A larger version of this image and a complete gallery of photos from last night's event can be be found at Stereogum.

Part of the thrill of going to see a band is, well, what you see. Whether it's a virtuosic guitarist burning through a solo, or an arena full of people reveling in the pyro at a hair metal show, audiences expect some visual complement to the music they're listening to at an ear-splitting volume.

On Tuesday night, the audience at Stereogum's star-studded CMJ showcase saw both how much and how little a band can do.

The showcase's top two acts, the Golden Filter and Cold Cave, both face a hurdle that's becoming increasingly common for performers: generating audience excitement from behind a bank of synthesizers. Though their sounds have differences, their music is mostly produced electronically, a mysterious mix of vintage equipment (Moog synthesizers, Arp 2600s) and contemporary software (Clicktrax, Reason, Ableton).

The second-to-last band to play that night, the Golden Filter is the dancier outfit of the two. Their songs are simple, tied to bright, soft riffs and lead singer Penelope's breathy voice. On stage Tuesday night, they became bigger and more animated: lead programmer Stephen would periodically bash away at some toms positioned near his equipment, Penelope slapped away at a tambourine as she pranced across the stage, and their touring drummer Lisa colored the song's beats with plenty of extra percussion.

At times, they rolled and throbbed like a modern Giorgio Moroder and Donna Summer. Other times, they sounded like a synth-pop version of the Kills (the band snarled their way through a cover of the White Stripes' "The Hardest Button to Button"). But throughout their set, the Golden Filter made pop music's synth-heavy future sound promising.

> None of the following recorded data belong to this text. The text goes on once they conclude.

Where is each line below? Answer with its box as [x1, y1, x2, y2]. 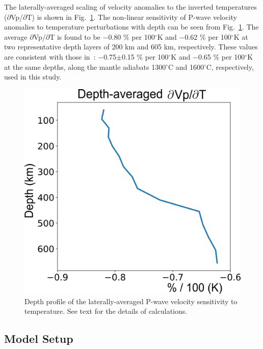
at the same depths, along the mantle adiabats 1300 [4, 61, 166, 72]
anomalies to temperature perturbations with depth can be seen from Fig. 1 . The [4, 21, 259, 32]
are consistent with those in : [4, 51, 96, 62]
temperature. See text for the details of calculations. [24, 306, 188, 316]
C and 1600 [168, 61, 204, 72]
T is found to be [49, 31, 100, 42]
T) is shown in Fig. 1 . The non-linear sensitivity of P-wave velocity [27, 11, 238, 22]
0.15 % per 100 [121, 51, 169, 62]
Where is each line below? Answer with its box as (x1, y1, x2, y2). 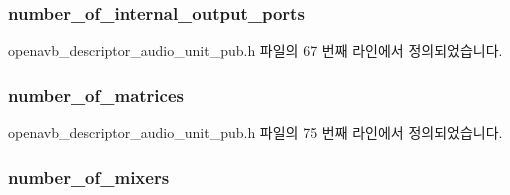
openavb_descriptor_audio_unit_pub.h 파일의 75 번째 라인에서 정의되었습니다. (8, 122, 503, 143)
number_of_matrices (8, 82, 184, 107)
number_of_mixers (8, 164, 170, 189)
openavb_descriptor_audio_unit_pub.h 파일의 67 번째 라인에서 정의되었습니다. (8, 40, 503, 61)
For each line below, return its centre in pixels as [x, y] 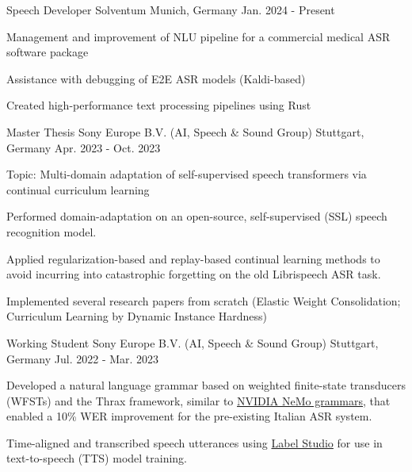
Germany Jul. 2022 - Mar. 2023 [83, 358]
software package [48, 52]
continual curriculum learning [78, 189]
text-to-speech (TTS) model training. [97, 458]
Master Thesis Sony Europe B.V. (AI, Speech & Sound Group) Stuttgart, [185, 131]
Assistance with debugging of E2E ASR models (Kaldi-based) [156, 78]
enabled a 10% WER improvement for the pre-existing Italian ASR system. [189, 416]
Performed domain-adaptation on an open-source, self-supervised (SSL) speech [197, 216]
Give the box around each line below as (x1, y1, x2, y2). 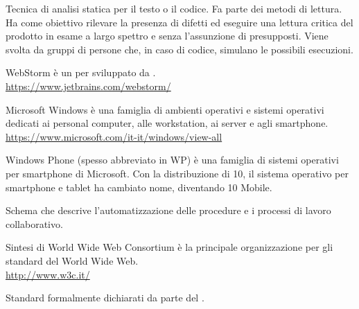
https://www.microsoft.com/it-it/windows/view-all (6, 129, 222, 143)
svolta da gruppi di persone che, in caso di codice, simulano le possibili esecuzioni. (6, 42, 353, 56)
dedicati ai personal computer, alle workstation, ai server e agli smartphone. (6, 116, 329, 130)
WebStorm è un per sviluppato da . (6, 65, 156, 80)
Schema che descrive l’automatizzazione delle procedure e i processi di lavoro (6, 203, 331, 218)
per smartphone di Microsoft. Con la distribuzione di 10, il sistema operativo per (6, 166, 349, 180)
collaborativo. (6, 216, 63, 231)
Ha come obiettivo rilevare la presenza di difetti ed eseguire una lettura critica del (6, 15, 353, 29)

Cold Cave's set, by contrast, was far more precise than the Golden Filter's (all that extra percussion occasionally sounded sloppy), and also significantly louder. But the young, heavily-hyped band also seemed to rub a lot of the audience the wrong way. Their songs, whose hooks manage to make abrasive synthesizer textures strangely comforting, are heavily reliant on mood. And when each song ended, the reverie or dread the songs had built up vanished. Thanks to poor sequencing, it was hard to get a feel for where their set was going from song to song.

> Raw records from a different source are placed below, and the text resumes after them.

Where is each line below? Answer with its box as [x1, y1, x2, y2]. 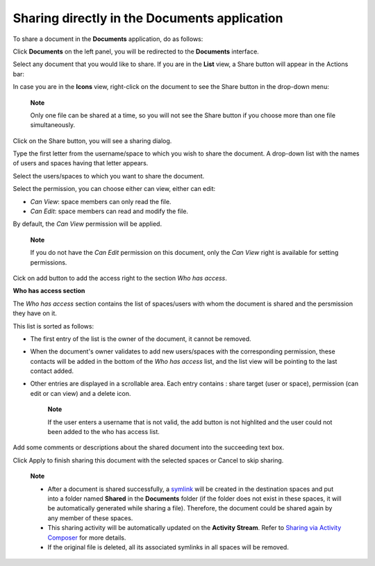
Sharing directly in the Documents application [12, 10, 283, 26]
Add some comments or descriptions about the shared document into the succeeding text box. [12, 443, 285, 451]
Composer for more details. [47, 533, 126, 542]
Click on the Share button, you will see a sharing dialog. [12, 136, 172, 145]
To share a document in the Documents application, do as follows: [12, 35, 203, 43]
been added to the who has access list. [47, 428, 160, 436]
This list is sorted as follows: [12, 322, 94, 330]
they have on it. [12, 309, 57, 317]

And aside from the band's members tapping their heels in time to the music, nobody on stage moved during the set. Each stared at a set of keyboards, hands occasionally moving, but nobody bothered to address an audience that got smaller and smaller as their set went on. The band's music is downcast, with elements of both cold wave and death metal surfacing occasionally, but without even a modicum of engagement or performative flair, the band's sullen look simply drained the music of its energy.

As synthesizers and electronic musical instruments continue to become more affordable and more widely available, they will become increasingly integral parts of popular music. But because watching somebody click a mouse will always lack the visceral appeal of watching somebody play the drums, bands are going to have to start figuring out how to breathe life into their machine music.